# Can I use 27.5 tires on 650b rims?



## avatar78 (Sep 12, 2005)

And the reverse, I could put 650b tires on a 27.5 wheel, since they're all ISO 584? Just trying to get it all straight in my head.


----------



## JCavilia (Sep 12, 2005)

I wish these manufacturers would stop inventing new and more confusing names for existing wheel sizes.

"27.5 inch" is a new (confusing) name for 650B, also known as 584. Just like "29er" is a new and confusing name for 700C, also known as 622.

So, the answer is "yes"


----------



## avatar78 (Sep 12, 2005)

JCavilia said:


> I wish these manufacturers would stop inventing new and more confusing names for existing wheel sizes.


hear hear! thanks for the confirmation


----------



## Lombard (May 8, 2014)

Yep! 27.5 = 650b = 584 ETRTO. You're good!


----------



## No Time Toulouse (Sep 7, 2016)

i have a gravel bike, and was looking for some wide-ish tires.
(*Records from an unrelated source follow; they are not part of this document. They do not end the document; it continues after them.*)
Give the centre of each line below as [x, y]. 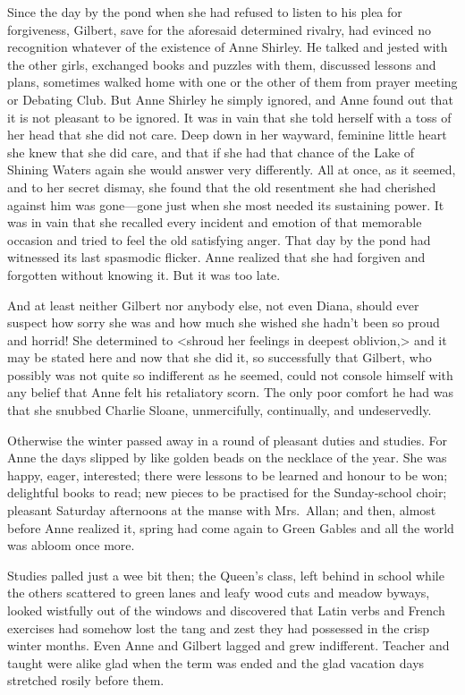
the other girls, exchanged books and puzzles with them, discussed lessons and [222, 64]
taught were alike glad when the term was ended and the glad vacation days [216, 662]
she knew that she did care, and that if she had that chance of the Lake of [211, 152]
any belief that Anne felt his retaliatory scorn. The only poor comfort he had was [230, 392]
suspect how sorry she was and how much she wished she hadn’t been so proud [224, 322]
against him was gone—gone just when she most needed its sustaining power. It [226, 204]
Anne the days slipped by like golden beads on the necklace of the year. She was [227, 458]
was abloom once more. [71, 545]
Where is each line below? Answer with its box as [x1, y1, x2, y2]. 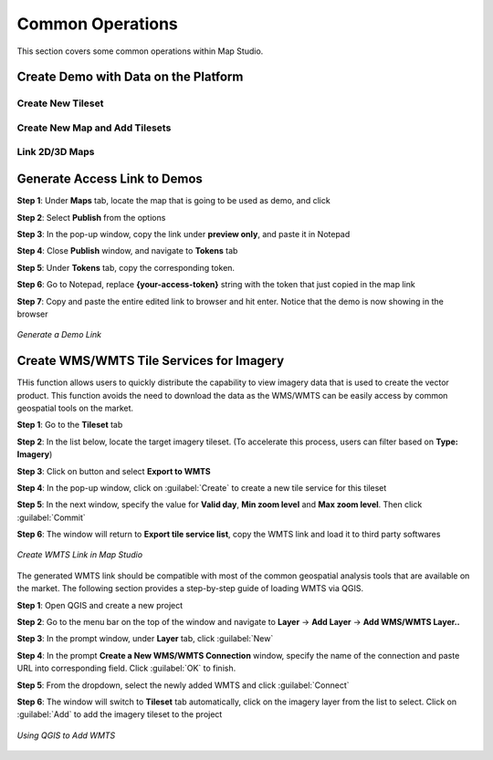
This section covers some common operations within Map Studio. [16, 46, 264, 57]
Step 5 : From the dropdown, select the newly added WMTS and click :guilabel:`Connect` [16, 680, 351, 691]
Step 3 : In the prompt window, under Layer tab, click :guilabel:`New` [16, 633, 274, 644]
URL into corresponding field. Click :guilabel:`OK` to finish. [16, 662, 236, 674]
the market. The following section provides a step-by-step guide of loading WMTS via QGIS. [16, 583, 364, 594]
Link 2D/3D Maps [16, 146, 95, 159]
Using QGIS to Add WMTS [16, 730, 116, 741]
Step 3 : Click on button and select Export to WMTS [16, 465, 211, 476]
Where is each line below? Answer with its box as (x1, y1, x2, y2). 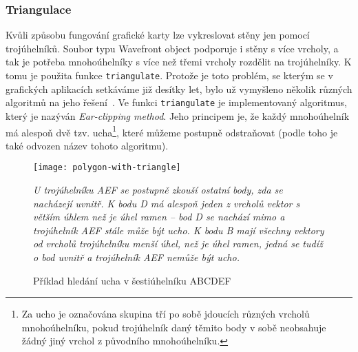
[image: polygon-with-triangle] (33, 163, 181, 173)
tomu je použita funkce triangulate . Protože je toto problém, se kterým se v (6, 68, 333, 82)
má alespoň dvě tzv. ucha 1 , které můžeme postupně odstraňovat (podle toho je (6, 123, 338, 139)
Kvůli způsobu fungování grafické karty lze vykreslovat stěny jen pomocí (6, 28, 310, 42)
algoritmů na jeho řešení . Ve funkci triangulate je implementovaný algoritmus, (6, 95, 347, 110)
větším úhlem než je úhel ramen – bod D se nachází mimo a (33, 209, 285, 224)
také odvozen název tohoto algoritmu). (6, 138, 169, 152)
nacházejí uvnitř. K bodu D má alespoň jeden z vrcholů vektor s (33, 196, 300, 210)
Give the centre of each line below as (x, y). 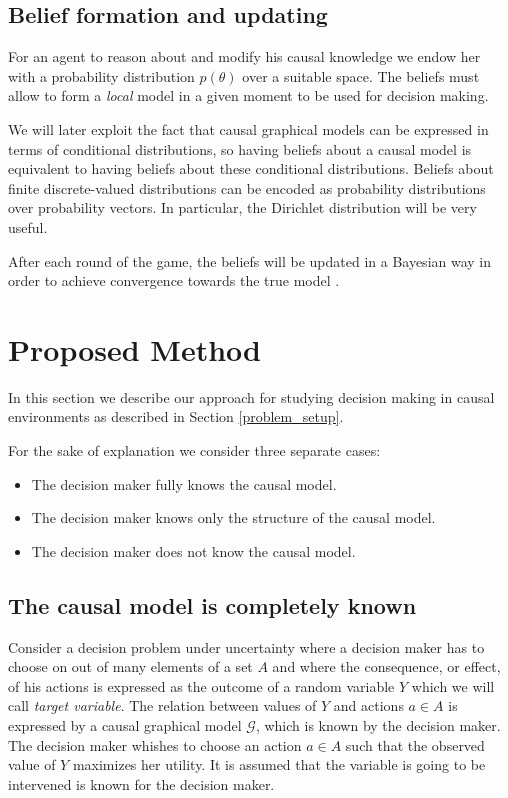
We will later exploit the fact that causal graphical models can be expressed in (248, 128)
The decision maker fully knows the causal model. (184, 483)
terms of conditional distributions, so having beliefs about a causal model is (240, 148)
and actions (368, 705)
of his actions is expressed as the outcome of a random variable (201, 685)
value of (32, 764)
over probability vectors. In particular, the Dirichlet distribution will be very (242, 207)
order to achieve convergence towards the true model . (174, 280)
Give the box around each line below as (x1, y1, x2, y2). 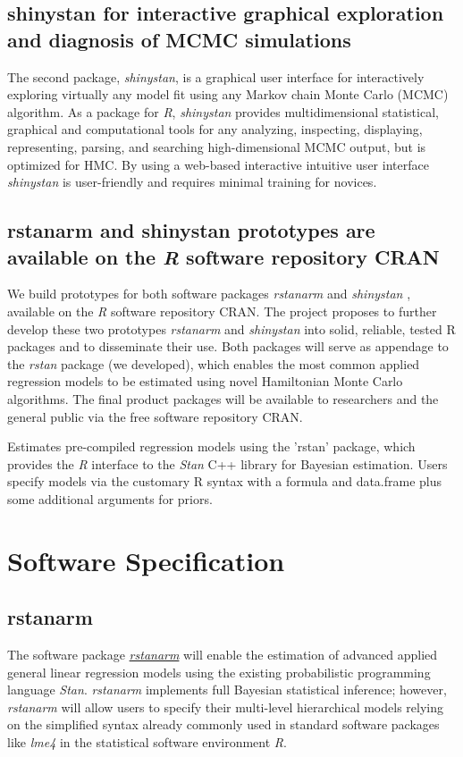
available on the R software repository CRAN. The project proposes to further (7, 301, 437, 320)
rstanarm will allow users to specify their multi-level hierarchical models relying (7, 697, 443, 716)
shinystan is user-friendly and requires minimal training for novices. (7, 172, 377, 191)
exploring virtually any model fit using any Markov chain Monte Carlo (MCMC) (7, 85, 449, 104)
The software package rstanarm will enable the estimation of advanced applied (7, 645, 438, 664)
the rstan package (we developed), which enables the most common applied (7, 354, 420, 373)
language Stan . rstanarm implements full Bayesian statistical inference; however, (7, 680, 447, 699)
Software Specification (7, 542, 285, 578)
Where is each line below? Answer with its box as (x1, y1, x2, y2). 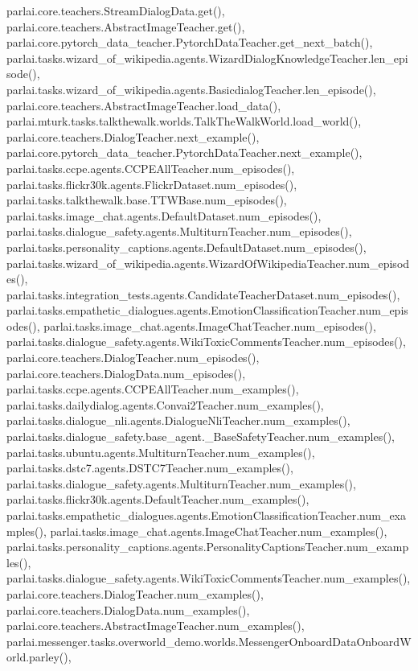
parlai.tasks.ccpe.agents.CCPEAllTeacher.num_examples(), (6, 381, 299, 397)
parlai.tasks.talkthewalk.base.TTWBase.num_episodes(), (6, 191, 287, 208)
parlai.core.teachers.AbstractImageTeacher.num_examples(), (6, 617, 305, 634)
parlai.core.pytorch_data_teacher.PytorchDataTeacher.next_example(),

Aside from being listed as "700c", some are listed as "29'", and some as "28'". And, of course, widths are listed either in mm, or in decimal inches and fractions. The tires I bought are 700cx42, but they could also be called 29"x1.6", or 28"x1 5/8"....


----------



## Lombard (May 8, 2014)

No Time Toulouse said:


> i have a gravel bike, and was looking for some wide-ish tires. Aside from being listed as "700c", some are listed as "29'", and some as "28'". And, of course, widths are listed either in mm, or in decimal inches and fractions. The tires I bought are 700cx42, but they could also be called 29"x1.6", or 28"x1 5/8"....


Not quite on the 28 x. The 28 x 1 5/8 you stated is actually a 635mm ISO. Now if it is stated as 28 x (two fractions), that is a 622mm ISO. 

Below is a very good writeup by Sheldon Brown that explains the cluster f*** that bike tire sizing systems are:

Tire Sizing Systems


----------



## No Time Toulouse (Sep 7, 2016)

Well, over at CRC, they post them as either 29" or 28", so maybe it's a British thing. They were certainly not the old British 28"/635mm upright Raleigh size.


----------